A State of Fear: What ISIS Is, and What It Is Not

David KilcullenABC RELIGION AND ETHICS22 MAY 2015

Western countries cannot destroy ISIS by counterinsurgency. This is a straight-up conventional fight against a state-like entity, and the goal should be to utterly annihilate ISIS as a state.

WESTERN COUNTRIES CANNOT DESTROY ISIS BY COUNTERINSURGENCY. THIS IS A STRAIGHT-UP CONVENTIONAL FIGHT AGAINST A STATE-LIKE ENTITY, AND THE GOAL SHOULD BE TO UTTERLY ANNIHILATE ISIS AS A STATE.

CREDIT: REUTERS

The precise identity of ISIS has become the subject of intense debate.

Is it a “death cult” defined by extreme barbarity and a seventh-century view of Islam? Is it the successor to al-Qaeda, a media-savvy transnational terrorist movement propagating a new-and- improved “Jihad 2.0”?

Is it a confederation of groups opposed to the Iraqi government, with primarily regional goals? Is it one side in a Sunni-Shi’a version of Europe’s ghastly Thirty Years’ War?

Over time, I’ve come to believe that ISIS is more than any of these things. In my view, ISIS is fundamentally a state-building enterprise. Simply put, the Islamic State is, or is on the verge of becoming, what it claims to be: a state.

I know this assertion is controversial, given that international leaders have been eager to deny ISIS the legitimacy of statehood.

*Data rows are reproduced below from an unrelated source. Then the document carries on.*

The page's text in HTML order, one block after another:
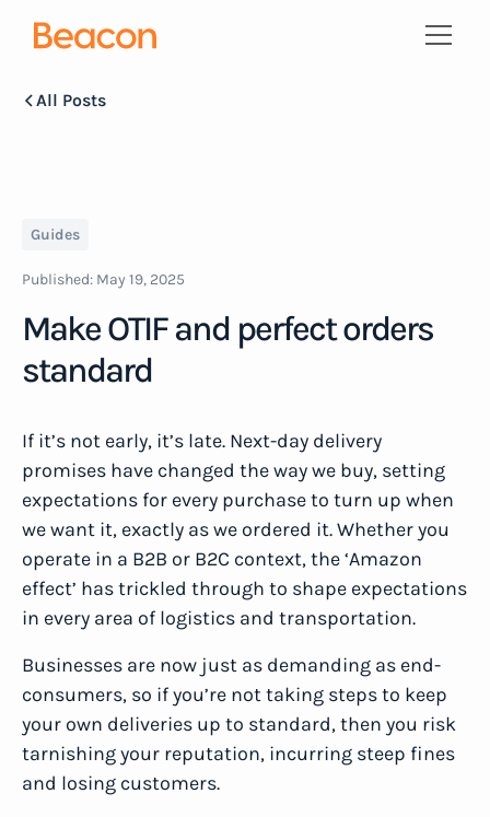
All Posts
Guides
Published: May 19, 2025
Make OTIF and perfect orders
standard
If it’s not early, it’s late. Next-day delivery
promises have changed the way we buy, setting
expectations for every purchase to turn up when
we want it, exactly as we ordered it. Whether you
operate in a B2B or B2C context, the ‘Amazon
effect’ has trickled through to shape expectations
in every area of logistics and transportation.
Businesses are now just as demanding as end-
consumers, so if you’re not taking steps to keep
your own deliveries up to standard, then you risk
tarnishing your reputation, incurring steep fines
and losing customers.
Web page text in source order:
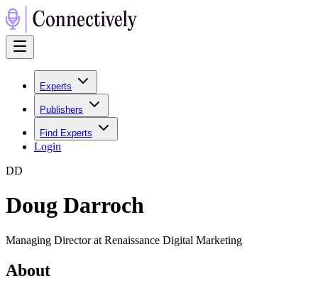
Experts
Publishers
Find Experts
Login
DD
Doug Darroch
Managing Director at Renaissance Digital Marketing
About
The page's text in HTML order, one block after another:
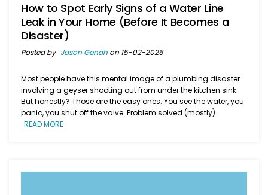
How to Spot Early Signs of a Water Line
Leak in Your Home (Before It Becomes a
Disaster)
Posted by Jason Genah on 15-02-2026
Most people have this mental image of a plumbing disaster
involving a geyser shooting out from under the kitchen sink.
But honestly? Those are the easy ones. You see the water, you
panic, you shut off the valve. Problem solved (mostly).
READ MORE
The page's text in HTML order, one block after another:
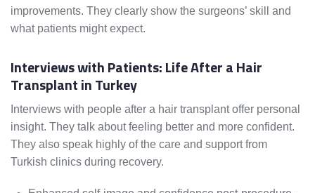
improvements. They clearly show the surgeons’ skill and
what patients might expect.
Interviews with Patients: Life After a Hair
Transplant in Turkey
Interviews with people after a hair transplant offer personal
insight. They talk about feeling better and more confident.
They also speak highly of the care and support from
Turkish clinics during recovery.
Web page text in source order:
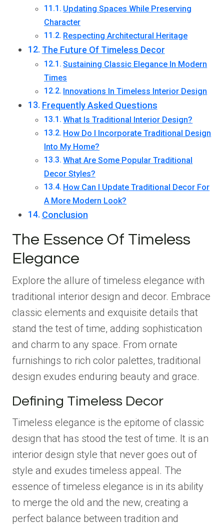
Updating Spaces While Preserving
Character
Respecting Architectural Heritage
The Future Of Timeless Decor
Sustaining Classic Elegance In Modern
Times
Innovations In Timeless Interior Design
Frequently Asked Questions
What Is Traditional Interior Design?
How Do I Incorporate Traditional Design
Into My Home?
What Are Some Popular Traditional
Decor Styles?
How Can I Update Traditional Decor For
A More Modern Look?
Conclusion
The Essence Of Timeless
Elegance
Explore the allure of timeless elegance with
traditional interior design and decor. Embrace
classic elements and exquisite details that
stand the test of time, adding sophistication
and charm to any space. From ornate
furnishings to rich color palettes, traditional
design exudes enduring beauty and grace.
Defining Timeless Decor
Timeless elegance is the epitome of classic
design that has stood the test of time. It is an
interior design style that never goes out of
style and exudes timeless appeal. The
essence of timeless elegance is in its ability
to merge the old and the new, creating a
perfect balance between tradition and
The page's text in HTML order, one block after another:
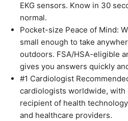
EKG sensors. Know in 30
normal.
Pocket-size Peace of Mind:
small enough to take
outdoors. FSA/HSA-eligible
gives you answers quickly
#1 Cardiologist
cardiologists worldwide, with
recipient of health
and healthcare providers.
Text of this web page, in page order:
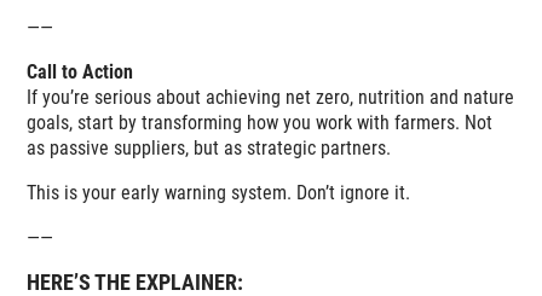
——
Call to Action
If you’re serious about achieving net zero, nutrition and nature
goals, start by transforming how you work with farmers. Not
as passive suppliers, but as strategic partners.
This is your early warning system. Don’t ignore it.
——
HERE’S THE EXPLAINER:
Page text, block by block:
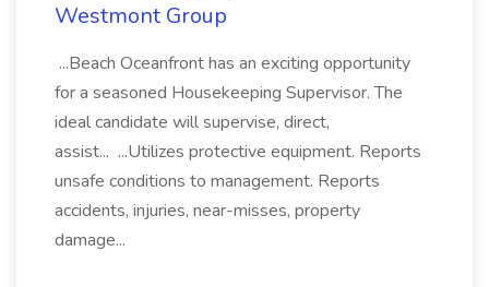
Westmont Group
...Beach Oceanfront has an exciting opportunity
for a seasoned Housekeeping Supervisor. The
ideal candidate will supervise, direct,
assist... ...Utilizes protective equipment. Reports
unsafe conditions to management. Reports
accidents, injuries, near-misses, property
damage...
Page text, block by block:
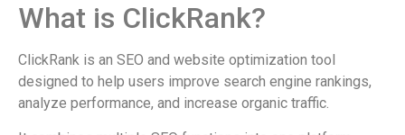
What is ClickRank?
ClickRank is an SEO and website optimization tool
designed to help users improve search engine rankings,
analyze performance, and increase organic traffic.

I understand the political logic – or, if you prefer, the propaganda value – of that standpoint.

But consider the definition of a state in international relations, which is generally agreed to require the fulfilment of four criteria:

  • a state must control a territory;
  • that territory must be inhabited by a fixed population;
  • that population must owe allegiance to a government; and
  • that government must be capable of entering into relations with other states.

As of mid-2015, the Islamic State already meets, or is well on the way to meeting, all these criteria.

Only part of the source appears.